Economists warned the “negative sentiment” had no end in sight, with activity across “all parts” of the British economy expected to keep shrinking over the next three months, according to the Confederation of British Industry (CBI).

Its latest barometer of private sector output showed businesses were still reeling from the impact of Rachel Reeves’s autumn tax raid, with consumer-facing sectors hit hardest by the £25bn increase in employers’ National Insurance.

The response to the CBI’s business barometer was the most negative since October 2020, when Boris Johnson, the former prime minister announced the second national lockdown during the pandemic.

Bosses were also wary about the impact of global trade policy, even though the UK has escaped with one of the lowest additional tariffs from Donald Trump among major advanced economies.

“The outlook remains negative across the board,” the CBI said, as it warned of a toxic mix of slower growth and higher prices.

“Our surveys also suggest that headcount will be cut further in the three months to October, marking almost a year of weak hiring intentions,” it said.

The decline in July means more businesses have reported a slump in output than an expansion since Labour won the general election in July last year. Expectations about future output have also dragged into negative territory since Ms Reeves’s tax raid.

Alpesh Paleja, the CBI’s deputy chief economist, said: “Firms continue to face testing conditions, with expectations pointing to another quarter of falling activity across the economy.

“While not worsening, the persistently negative outlook underlines the fragility of demand conditions.

“Against this backdrop, businesses continue to cite headwinds from adjusting to higher employment costs, energy prices and continued uncertainty from a volatile global environment. With few signs of recovery on the horizon, firms are focused on managing costs and streamlining processes in what looks set to be a subdued second half of the year.”

It came as separate figures showed British households squirrelled away £8.8bn into banks, building societies and National Savings and Investment accounts amid signs that consumers remain cautious.

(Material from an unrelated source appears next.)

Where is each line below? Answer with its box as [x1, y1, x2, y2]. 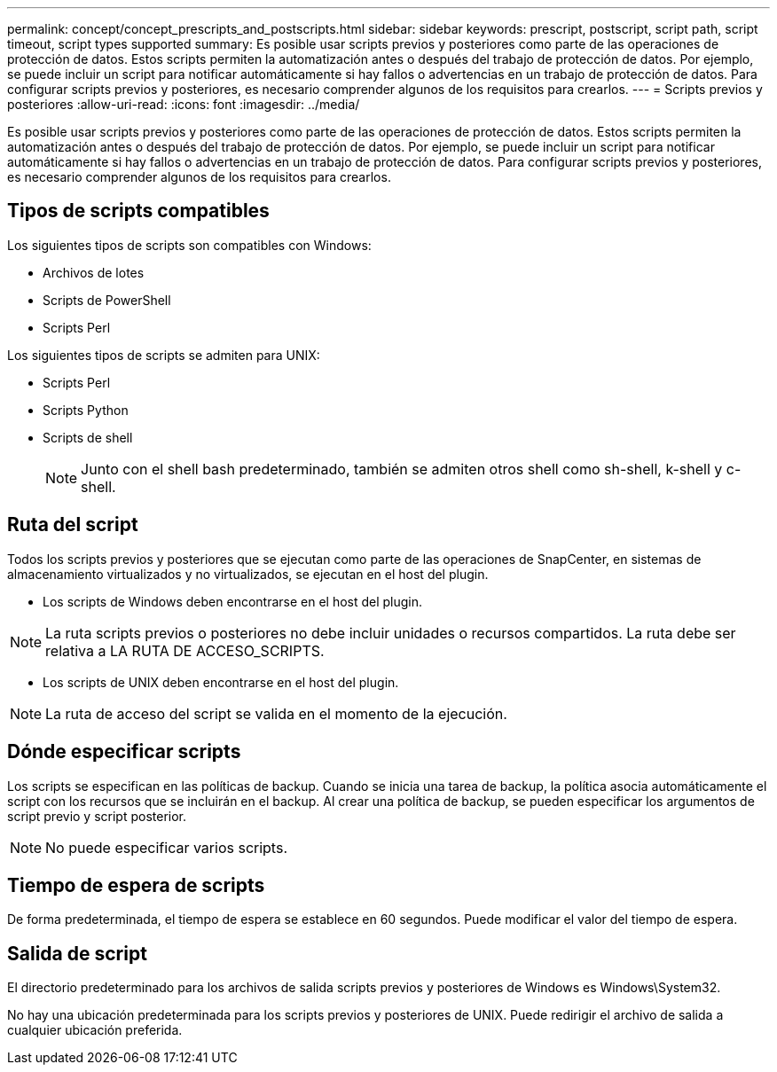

The Bank of England said households’ total liquid assets increased by £8.8bn in June, which was almost double the increase recorded in May and the £4.5bn average month-to-month increase in the two years before the pandemic.

“This suggests households are in the mood to save rather than spend,” said Ashley Webb at Capital Economics, adding that this “casts a bit more doubt over [stronger] consumer spending growth” to support the economy.